§ What to work on
A word-for-word copy of the listing, free of images, is the expected answer.

§ Given data
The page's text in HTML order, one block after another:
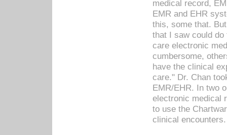
medical record,
EMR and EHR
this, some that.
that I saw could
care electronic
cumbersome,
have the clinical
care." Dr. Chan
EMR/EHR. In two
electronic medical
to use the
clinical encounters.
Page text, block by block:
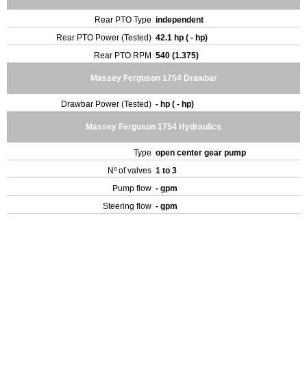
Rear PTO Type independent
Rear PTO Power (Tested) 42.1 hp ( - hp)
Rear PTO RPM 540 (1.375)
Massey Ferguson 1754 Drawbar
Drawbar Power (Tested) - hp ( - hp)
Massey Ferguson 1754 Hydraulics
Type open center gear pump
Nº of valves 1 to 3
Pump flow - gpm
Steering flow - gpm
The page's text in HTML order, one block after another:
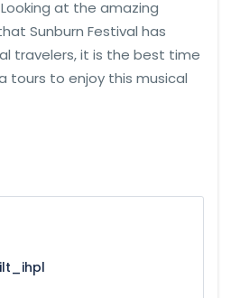
at the amazing
Sunburn Festival has
travelers, it is the best time
tours to enjoy this musical
ilt_ihpl
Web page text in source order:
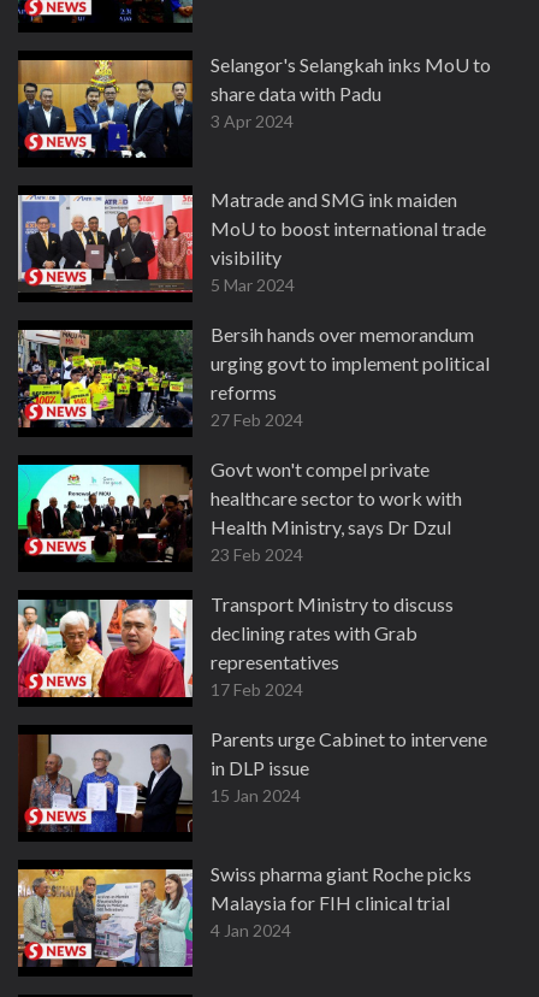
Selangor's Selangkah inks MoU to
share data with Padu
3 Apr 2024
Matrade and SMG ink maiden
MoU to boost international trade
visibility
5 Mar 2024
Bersih hands over memorandum
urging govt to implement political
reforms
27 Feb 2024
Govt won't compel private
healthcare sector to work with
Health Ministry, says Dr Dzul
23 Feb 2024
Transport Ministry to discuss
declining rates with Grab
representatives
17 Feb 2024
Parents urge Cabinet to intervene
in DLP issue
15 Jan 2024
Swiss pharma giant Roche picks
Malaysia for FIH clinical trial
4 Jan 2024
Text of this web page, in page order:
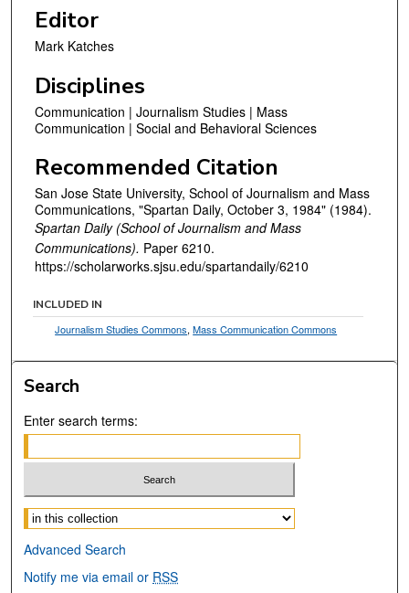
Editor
Mark Katches
Disciplines
Communication | Journalism Studies | Mass
Communication | Social and Behavioral Sciences
Recommended Citation
San Jose State University, School of Journalism and Mass
Communications, "Spartan Daily, October 3, 1984" (1984).
Spartan Daily (School of Journalism and Mass
Communications). Paper 6210.
https://scholarworks.sjsu.edu/spartandaily/6210
INCLUDED IN
Journalism Studies Commons,Mass Communication Commons
Search
Enter search terms:
Select context to search:
Advanced Search
Notify me via email or RSS
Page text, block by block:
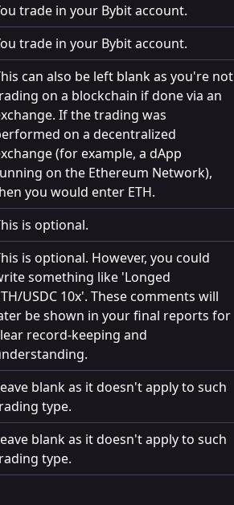
trade in your Bybit account.
trade in your Bybit account.
can also be left blank as you're not
on a blockchain if done via an
If the trading was
on a decentralized
(for example, a dApp
on the Ethereum Network),
you would enter ETH.
is optional.
is optional. However, you could
something like 'Longed
USDC 10x'. These comments will
be shown in your final reports for
record-keeping and
blank as it doesn't apply to such
type.
blank as it doesn't apply to such
type.
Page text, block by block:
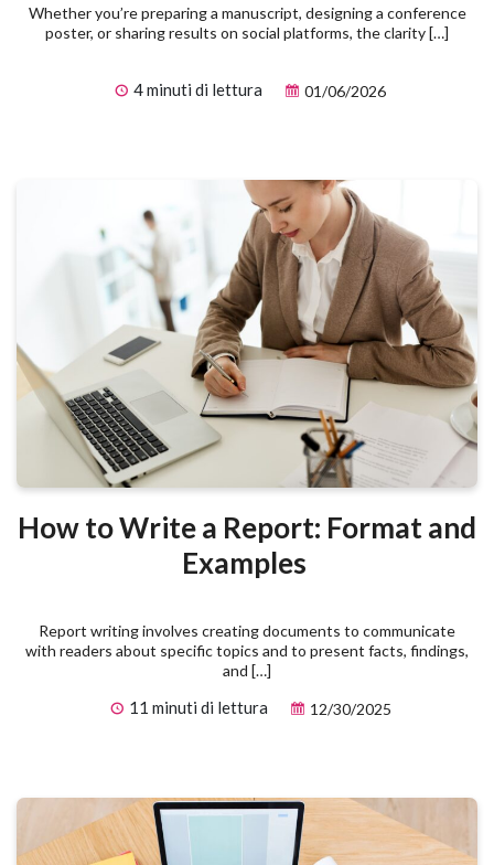
Whether you’re preparing a manuscript, designing a conference
poster, or sharing results on social platforms, the clarity […]
4 minuti di lettura 01/06/2026
How to Write a Report: Format and
Examples
Report writing involves creating documents to communicate
with readers about specific topics and to present facts, findings,
and […]
11 minuti di lettura 12/30/2025
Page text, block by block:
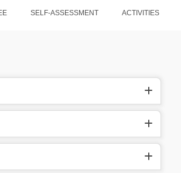
SELF-ASSESSMENT ACTIVITIES
The average salary for a Google Data
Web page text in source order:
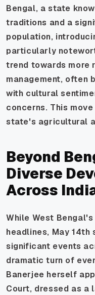
Bengal, a state
traditions and a
population,
particularly
trend towards more
management, often
with cultural
concerns. This
state's agricultural
Beyond
Diverse
Across
While West
headlines, May
significant events
dramatic turn of
Banerjee herself
Court, dressed as a
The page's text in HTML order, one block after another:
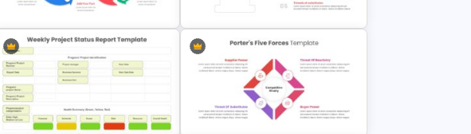
Ink Timeline Presentation Slide Block Timeline Slide Template
Infinity Loop Process Slide Design
Template
Porter’s Five Forces Editable
Template
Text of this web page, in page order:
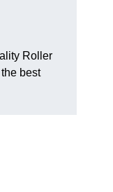
Roller
best
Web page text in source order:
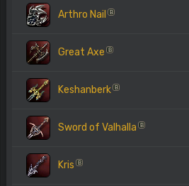
Arthro Nail B
Great Axe B
Keshanberk B
Sword of Valhalla B
Kris B
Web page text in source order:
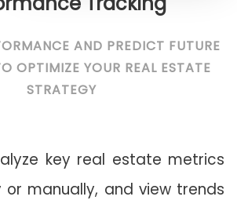
AND PREDICT FUTURE
OPTIMIZE YOUR REAL ESTATE
STRATEGY
key real estate metrics
manually, and view trends
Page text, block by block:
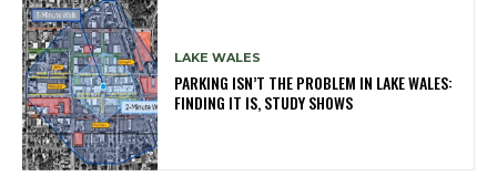
LAKE WALES
PARKING ISN’T THE PROBLEM IN LAKE WALES:
FINDING IT IS, STUDY SHOWS
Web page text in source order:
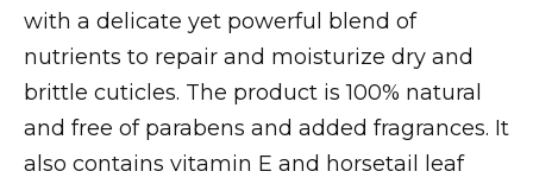
with a delicate yet powerful blend of
nutrients to repair and moisturize dry and
brittle cuticles. The product is 100% natural
and free of parabens and added fragrances. It
also contains vitamin E and horsetail leaf
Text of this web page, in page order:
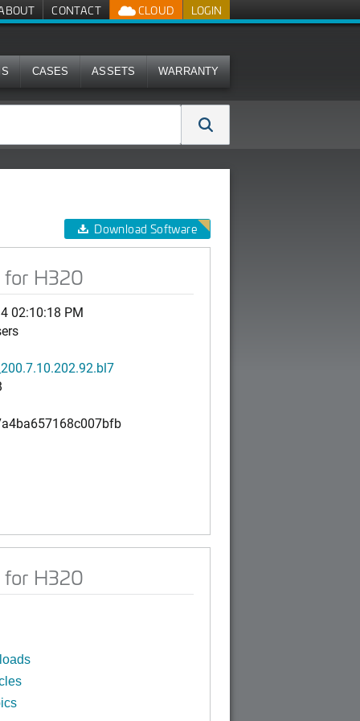
LOGIN
CLOUD
CONTACT
CASES ASSETS WARRANTY
Download Software
for H320
02:10:18 PM
for H320
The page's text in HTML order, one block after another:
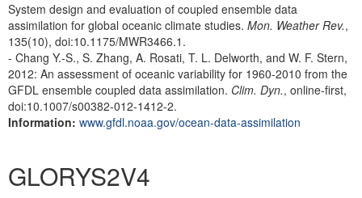
System design and evaluation of coupled ensemble data
assimilation for global oceanic climate studies. Mon. Weather Rev.,
135(10), doi:10.1175/MWR3466.1.
- Chang Y.-S., S. Zhang, A. Rosati, T. L. Delworth, and W. F. Stern,
2012: An assessment of oceanic variability for 1960-2010 from the
GFDL ensemble coupled data assimilation. Clim. Dyn., online-first,
doi:10.1007/s00382-012-1412-2.
Information: www.gfdl.noaa.gov/ocean-data-assimilation
GLORYS2V4
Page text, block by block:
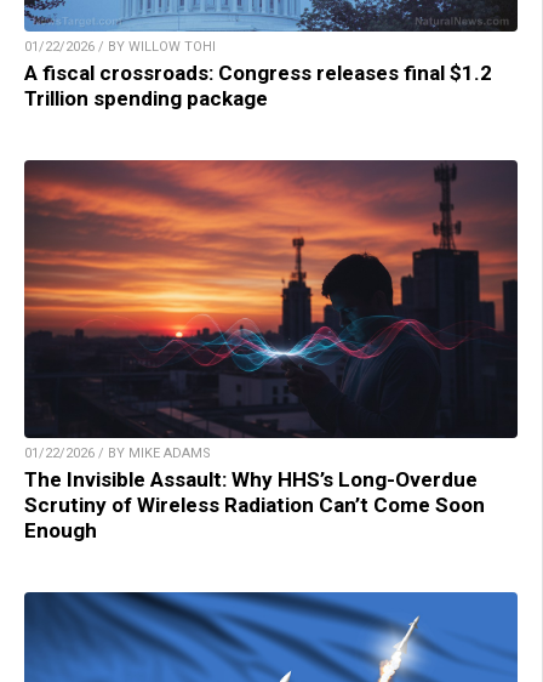
01/22/2026 / BY WILLOW TOHI
A fiscal crossroads: Congress releases final $1.2
Trillion spending package
01/22/2026 / BY MIKE ADAMS
The Invisible Assault: Why HHS’s Long-Overdue
Scrutiny of Wireless Radiation Can’t Come Soon
Enough
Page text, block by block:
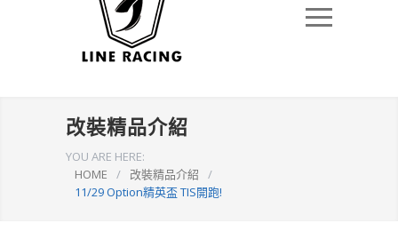
改裝精品介紹
YOU ARE HERE:
HOME
/ 改裝精品介紹
/
11/29 Option精英盃 TIS開跑!
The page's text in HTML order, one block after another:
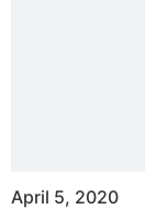
April 5, 2020
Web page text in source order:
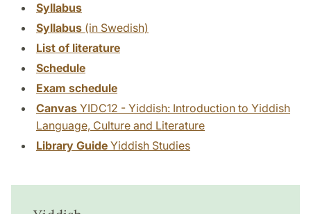
Syllabus
Syllabus (in Swedish)
List of literature
Schedule
Exam schedule
Canvas YIDC12 - Yiddish: Introduction to Yiddish
Language, Culture and Literature
Library Guide Yiddish Studies
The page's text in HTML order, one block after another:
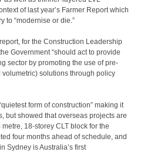
of last year’s Farmer Report which
to “modernise or die.”
for the Construction Leadership
Government “should act to provide
sector by promoting the use of pre-
solutions through policy
form of construction” making it
but showed that overseas projects are
18-storey CLT block for the
four months ahead of schedule, and
Sydney is Australia’s first
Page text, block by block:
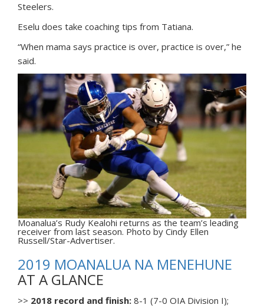
Steelers.
Eselu does take coaching tips from Tatiana.
“When mama says practice is over, practice is over,” he
said.
Moanalua’s Rudy Kealohi returns as the team’s leading
receiver from last season. Photo by Cindy Ellen
Russell/Star-Advertiser.
2019 MOANALUA NA MENEHUNE
AT A GLANCE
>> 2018 record and finish: 8-1 (7-0 OIA Division I);
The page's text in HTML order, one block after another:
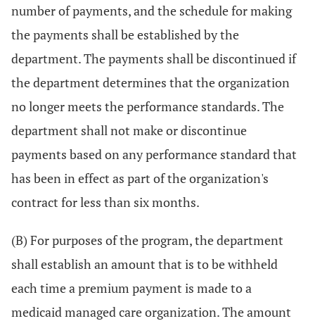
number of payments, and the schedule for making
the payments shall be established by the
department. The payments shall be discontinued if
the department determines that the organization
no longer meets the performance standards. The
department shall not make or discontinue
payments based on any performance standard that
has been in effect as part of the organization's
contract for less than six months.
(B) For purposes of the program, the department
shall establish an amount that is to be withheld
each time a premium payment is made to a
medicaid managed care organization. The amount
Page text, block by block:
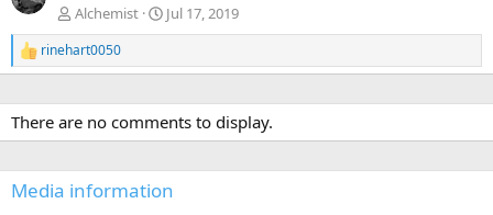
Alchemist Jul 17, 2019
R
e
c
t
i
n
s
rinehart0050
There are no comments to display.
Media information
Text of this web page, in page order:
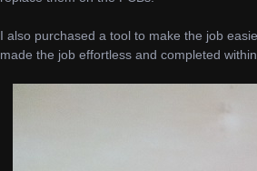
I also purchased a tool to make the job
made the job effortless and completed
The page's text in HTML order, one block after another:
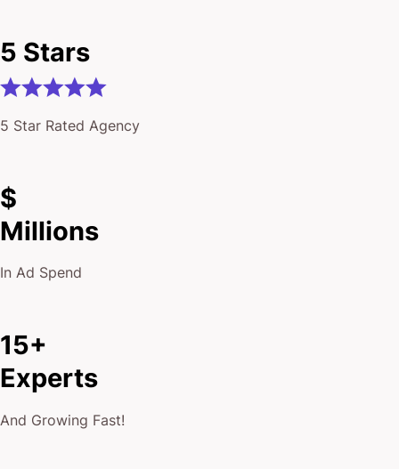
5 Stars
5 Star Rated Agency
$
Millions
In Ad Spend
15+
Experts
And Growing Fast!
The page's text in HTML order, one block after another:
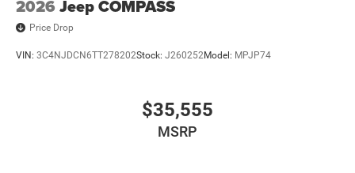
2026 Jeep COMPASS
Price Drop
VIN: 3C4NJDCN6TT278202Stock: J260252Model: MPJP74
$35,555
MSRP

§ Solved problem
The page's text in HTML order, one block after another:
medical record,
EMR and EHR
this, some that.
that I saw could
care electronic
cumbersome,
have the clinical
care." Dr. Chan
EMR/EHR. In two
electronic medical
to use the
clinical encounters.
Page text, block by block:
Rear PTO Type independent
Rear PTO Power (Tested) 42.1 hp ( - hp)
Rear PTO RPM 540 (1.375)
Massey Ferguson 1754 Drawbar
Drawbar Power (Tested) - hp ( - hp)
Massey Ferguson 1754 Hydraulics
Type open center gear pump
Nº of valves 1 to 3
Pump flow - gpm
Steering flow - gpm
The page's text in HTML order, one block after another:
at the amazing
Sunburn Festival has
travelers, it is the best time
tours to enjoy this musical
ilt_ihpl
Web page text in source order:
Selangor's Selangkah inks MoU to
share data with Padu
3 Apr 2024
Matrade and SMG ink maiden
MoU to boost international trade
visibility
5 Mar 2024
Bersih hands over memorandum
urging govt to implement political
reforms
27 Feb 2024
Govt won't compel private
healthcare sector to work with
Health Ministry, says Dr Dzul
23 Feb 2024
Transport Ministry to discuss
declining rates with Grab
representatives
17 Feb 2024
Parents urge Cabinet to intervene
in DLP issue
15 Jan 2024
Swiss pharma giant Roche picks
Malaysia for FIH clinical trial
4 Jan 2024
Text of this web page, in page order:
Editor
Mark Katches
Disciplines
Communication | Journalism Studies | Mass
Communication | Social and Behavioral Sciences
Recommended Citation
San Jose State University, School of Journalism and Mass
Communications, "Spartan Daily, October 3, 1984" (1984).
Spartan Daily (School of Journalism and Mass
Communications). Paper 6210.
https://scholarworks.sjsu.edu/spartandaily/6210
INCLUDED IN
Journalism Studies Commons,Mass Communication Commons
Search
Enter search terms:
Select context to search:
Advanced Search
Notify me via email or RSS
Page text, block by block:
trade in your Bybit account.
trade in your Bybit account.
can also be left blank as you're not
on a blockchain if done via an
If the trading was
on a decentralized
(for example, a dApp
on the Ethereum Network),
you would enter ETH.
is optional.
is optional. However, you could
something like 'Longed
USDC 10x'. These comments will
be shown in your final reports for
record-keeping and
blank as it doesn't apply to such
type.
blank as it doesn't apply to such
type.
Page text, block by block:
Whether you’re preparing a manuscript, designing a conference
poster, or sharing results on social platforms, the clarity […]
4 minuti di lettura 01/06/2026
How to Write a Report: Format and
Examples
Report writing involves creating documents to communicate
with readers about specific topics and to present facts, findings,
and […]
11 minuti di lettura 12/30/2025
Page text, block by block:
SELF-ASSESSMENT ACTIVITIES
The average salary for a Google Data
Web page text in source order:
Bengal, a state
traditions and a
population,
particularly
trend towards more
management, often
with cultural
concerns. This
state's agricultural
Beyond
Diverse
Across
While West
headlines, May
significant events
dramatic turn of
Banerjee herself
Court, dressed as a
The page's text in HTML order, one block after another:
Ink Timeline Presentation Slide Block Timeline Slide Template
Infinity Loop Process Slide Design
Template
Porter’s Five Forces Editable
Template
Text of this web page, in page order:
Roller
best
Web page text in source order:
Arthro Nail B
Great Axe B
Keshanberk B
Sword of Valhalla B
Kris B
Web page text in source order:
AND PREDICT FUTURE
OPTIMIZE YOUR REAL ESTATE
STRATEGY
key real estate metrics
manually, and view trends
Page text, block by block:
LAKE WALES
PARKING ISN’T THE PROBLEM IN LAKE WALES:
FINDING IT IS, STUDY SHOWS
Web page text in source order:
with a delicate yet powerful blend of
nutrients to repair and moisturize dry and
brittle cuticles. The product is 100% natural
and free of parabens and added fragrances. It
also contains vitamin E and horsetail leaf
Text of this web page, in page order:
LOGIN
CLOUD
CONTACT
CASES ASSETS WARRANTY
Download Software
for H320
02:10:18 PM
for H320
The page's text in HTML order, one block after another:
System design and evaluation of coupled ensemble data
assimilation for global oceanic climate studies. Mon. Weather Rev.,
135(10), doi:10.1175/MWR3466.1.
- Chang Y.-S., S. Zhang, A. Rosati, T. L. Delworth, and W. F. Stern,
2012: An assessment of oceanic variability for 1960-2010 from the
GFDL ensemble coupled data assimilation. Clim. Dyn., online-first,
doi:10.1007/s00382-012-1412-2.
Information: www.gfdl.noaa.gov/ocean-data-assimilation
GLORYS2V4
Page text, block by block:
01/22/2026 / BY WILLOW TOHI
A fiscal crossroads: Congress releases final $1.2
Trillion spending package
01/22/2026 / BY MIKE ADAMS
The Invisible Assault: Why HHS’s Long-Overdue
Scrutiny of Wireless Radiation Can’t Come Soon
Enough
Page text, block by block:
改裝精品介紹
YOU ARE HERE:
HOME
/ 改裝精品介紹
/
11/29 Option精英盃 TIS開跑!
The page's text in HTML order, one block after another:
April 5, 2020
Web page text in source order:
Syllabus
Syllabus (in Swedish)
List of literature
Schedule
Exam schedule
Canvas YIDC12 - Yiddish: Introduction to Yiddish
Language, Culture and Literature
Library Guide Yiddish Studies
The page's text in HTML order, one block after another:
of last year’s Farmer Report which
to “modernise or die.”
for the Construction Leadership
Government “should act to provide
sector by promoting the use of pre-
solutions through policy
form of construction” making it
but showed that overseas projects are
18-storey CLT block for the
four months ahead of schedule, and
Sydney is Australia’s first
Page text, block by block:
Steelers.
Eselu does take coaching tips from Tatiana.
“When mama says practice is over, practice is over,” he
said.
Moanalua’s Rudy Kealohi returns as the team’s leading
receiver from last season. Photo by Cindy Ellen
Russell/Star-Advertiser.
2019 MOANALUA NA MENEHUNE
AT A GLANCE
>> 2018 record and finish: 8-1 (7-0 OIA Division I);
The page's text in HTML order, one block after another:
number of payments, and the schedule for making
the payments shall be established by the
department. The payments shall be discontinued if
the department determines that the organization
no longer meets the performance standards. The
department shall not make or discontinue
payments based on any performance standard that
has been in effect as part of the organization's
contract for less than six months.
(B) For purposes of the program, the department
shall establish an amount that is to be withheld
each time a premium payment is made to a
medicaid managed care organization. The amount
Page text, block by block:
Alchemist Jul 17, 2019
R
e
c
t
i
n
s
rinehart0050
There are no comments to display.
Media information
Text of this web page, in page order:
I also purchased a tool to make the job
made the job effortless and completed
The page's text in HTML order, one block after another:
5 Stars
5 Star Rated Agency
$
Millions
In Ad Spend
15+
Experts
And Growing Fast!
The page's text in HTML order, one block after another:
2026 Jeep COMPASS
Price Drop
VIN: 3C4NJDCN6TT278202Stock: J260252Model: MPJP74
$35,555
MSRP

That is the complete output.